That kind of tabloids, also known as « Boulevard papers », encountered contemptuous disdain among the political class. In particular Hugenberg (a business tycoon on the extreme-right, who would eventually become, for some time, minister in Hitler’s first government) struggled with fellow DNVP Protestant puritans (DNVP was the German National Party, conservative, nationalist and antisemitic) who considered his Nachtausgabe an immoral enterprise aimed at titillating the masses. But Hugenberg was unwilling to leave this field to Ullstein and Mosse (the other two big publishing houses, more democratic, as opposed to Hugenberg’s, openly hostile to the republican system).

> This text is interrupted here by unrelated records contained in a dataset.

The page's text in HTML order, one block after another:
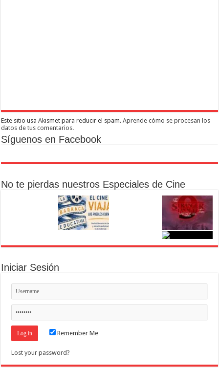
Este sitio usa Akismet para reducir el spam.Aprende cómo se procesan los
datos de tus comentarios.
Síguenos en Facebook
No te pierdas nuestros Especiales de Cine
Iniciar Sesión
Remember Me
Lost your password?
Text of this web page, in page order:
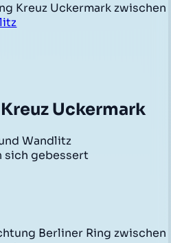
Kreuz Uckermark zwischen
Uckermark
Wandlitz
sich gebessert
Berliner Ring zwischen
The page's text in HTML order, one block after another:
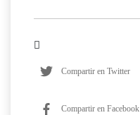
Compartir en Twitter
Compartir en Facebook
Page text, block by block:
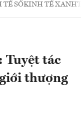
TẾ SỐKINH TẾ XANH
Tuyệt tác
thượng
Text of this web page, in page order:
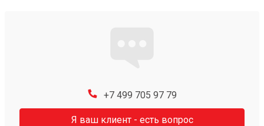
+7 499 705 97 79
Я ваш клиент - есть вопрос
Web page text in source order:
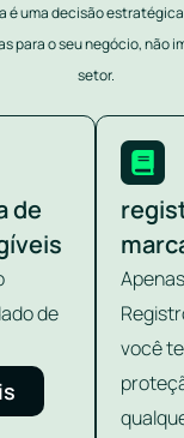
é uma decisão
para o seu negócio, não
setor.
de
de
você
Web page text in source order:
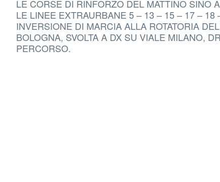
LE CORSE DI RINFORZO DEL MATTINO SINO
LE LINEE EXTRAURBANE 5 – 13 – 15 – 17 – 18
INVERSIONE DI MARCIA ALLA ROTATORIA
BOLOGNA, SVOLTA A DX SU VIALE MILANO,
PERCORSO.
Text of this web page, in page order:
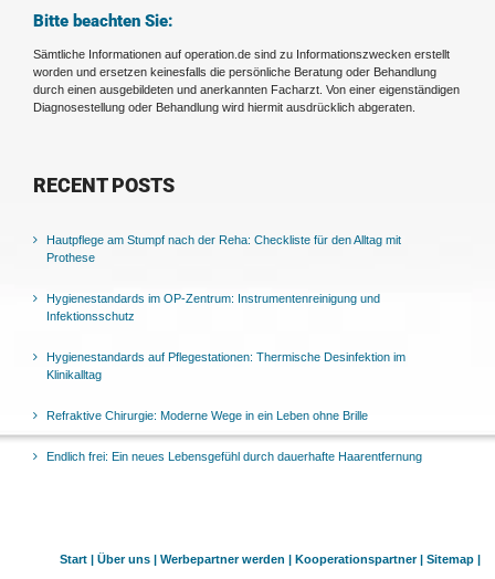
Bitte beachten Sie:
Sämtliche Informationen auf operation.de sind zu Informationszwecken erstellt
worden und ersetzen keinesfalls die persönliche Beratung oder Behandlung
durch einen ausgebildeten und anerkannten Facharzt. Von einer eigenständigen
Diagnosestellung oder Behandlung wird hiermit ausdrücklich abgeraten.
RECENT POSTS
Hautpflege am Stumpf nach der Reha: Checkliste für den Alltag mit
Prothese
Hygienestandards im OP-Zentrum: Instrumentenreinigung und
Infektionsschutz
Hygienestandards auf Pflegestationen: Thermische Desinfektion im
Klinikalltag
Refraktive Chirurgie: Moderne Wege in ein Leben ohne Brille
Endlich frei: Ein neues Lebensgefühl durch dauerhafte Haarentfernung
Start | Über uns | Werbepartner werden | Kooperationspartner | Sitemap |
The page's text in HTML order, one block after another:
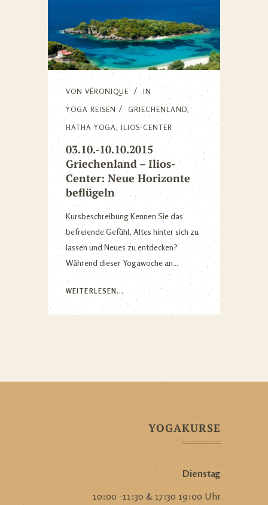
VON VÉRONIQUE
IN
YOGA REISEN
GRIECHENLAND
HATHA YOGA
ILIOS-CENTER
03.10.-10.10.2015
Griechenland – Ilios-
Center: Neue Horizonte
beflügeln
Kursbeschreibung Kennen Sie das
befreiende Gefühl, Altes hinter sich zu
lassen und Neues zu entdecken?
Während dieser Yogawoche an...
WEITERLESEN...
YOGAKURSE
Dienstag
10:00 -11:30 & 17:30 19:00 Uhr
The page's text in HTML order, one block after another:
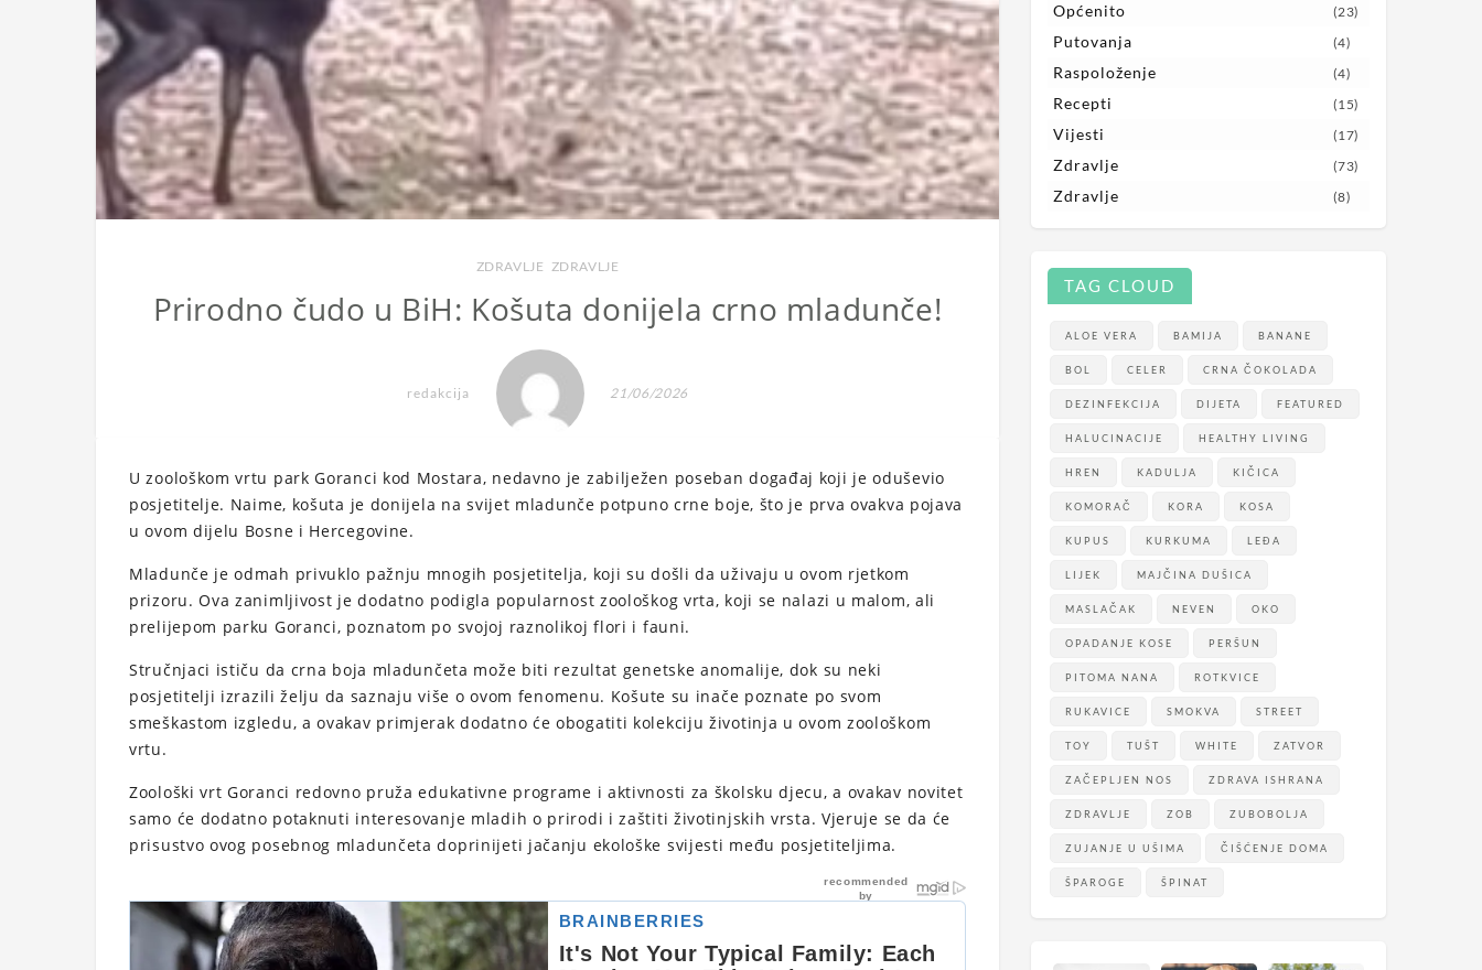
ZDRAVLJE ZDRAVLJE
Prirodno čudo u BiH: Košuta donijela crno mladunče!
redakcija 21/06/2026
U zoološkom vrtu park Goranci kod Mostara, nedavno je zabilježen poseban događaj koji je oduševio
posjetitelje. Naime, košuta je donijela na svijet mladunče potpuno crne boje, što je prva ovakva pojava
u ovom dijelu Bosne i Hercegovine.
Mladunče je odmah privuklo pažnju mnogih posjetitelja, koji su došli da uživaju u ovom rjetkom
prizoru. Ova zanimljivost je dodatno podigla popularnost zoološkog vrta, koji se nalazi u malom, ali
prelijepom parku Goranci, poznatom po svojoj raznolikoj flori i fauni.
Stručnjaci ističu da crna boja mladunčeta može biti rezultat genetske anomalije, dok su neki
posjetitelji izrazili želju da saznaju više o ovom fenomenu. Košute su inače poznate po svom
smeškastom izgledu, a ovakav primjerak dodatno će obogatiti kolekciju životinja u ovom zoološkom
vrtu.
Zoološki vrt Goranci redovno pruža edukativne programe i aktivnosti za školsku djecu, a ovakav novitet
samo će dodatno potaknuti interesovanje mladih o prirodi i zaštiti životinjskih vrsta. Vjeruje se da će
prisustvo ovog posebnog mladunčeta doprinijeti jačanju ekološke svijesti među posjetiteljima.
Općenito (23)
Putovanja (4)
Raspoloženje (4)
Recepti (15)
Vijesti (17)
Zdravlje (73)
Zdravlje (8)
TAG CLOUD
ALOE VERA BAMIJA BANANE
BOL CELER CRNA ČOKOLADA
DEZINFEKCIJA DIJETA FEATURED
HALUCINACIJE HEALTHY LIVING
HREN KADULJA KIČICA
KOMORAČ KORA KOSA
KUPUS KURKUMA LEĐA
LIJEK MAJČINA DUŠICA
MASLAČAK NEVEN OKO
OPADANJE KOSE PERŠUN
PITOMA NANA ROTKVICE
RUKAVICE SMOKVA STREET
TOY TUŠT WHITE ZATVOR
ZAČEPLJEN NOS ZDRAVA ISHRANA
ZDRAVLJE ZOB ZUBOBOLJA
ZUJANJE U UŠIMA ČIŠĆENJE DOMA
ŠPAROGE ŠPINAT
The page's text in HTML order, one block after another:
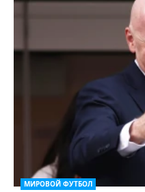
МИРОВОЙ ФУТБОЛ
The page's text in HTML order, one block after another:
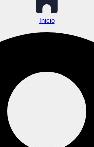
Inicio
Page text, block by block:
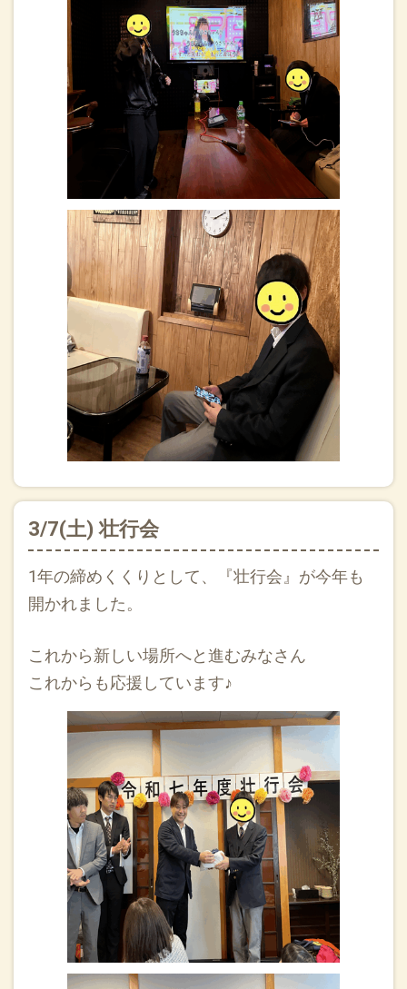
3/7(土) 壮行会
1年の締めくくりとして、『壮行会』が今年も
開かれました。
これから新しい場所へと進むみなさん
これからも応援しています♪
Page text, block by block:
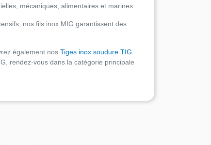
mécaniques, alimentaires et marines.
nos fils inox MIG garantissent des
également nos Tiges inox soudure TIG
rendez-vous dans la catégorie principale

Already in 1919, the right-wing star columnist Adolf Stein had pointed out to Hugenberg that ‘through our nationalist newspapers we do not reach the masses who read social democratic or democratic papers’. Nachtausgabe, founded in 1922, was Hugenberg’s attempt at wooing a metropolitan, predominantly working-class readership. This was not simply a commercial move, but one driven by political motives, as Hugenberg defended himself in front of his nationalist colleagues. In all big cities of the world, he explained, a tabloid relied on a particular layout and composition: ‘Otherwise these big city folk simply don’t buy it. They buy it because of the sensation which it carries—and they swallow the politics which is contained in between.’
Press and politics in the Weimar Republic by Bernhard Fulda



Party newspapers generally were on the decline, one journalist declared in 1928: The working population of Berlin is reading the lively and well-edited papers whether they are produced by the publishing houses Mosse, Ullstein, Hugenberg or Münzenberg; they don’t generally bother about the party tendency . . . They want a quick and precise news service, want pictures and demand a certain tickle. It does not want to be lectured, but to be informed, and to be slightly sensationalized. . . ’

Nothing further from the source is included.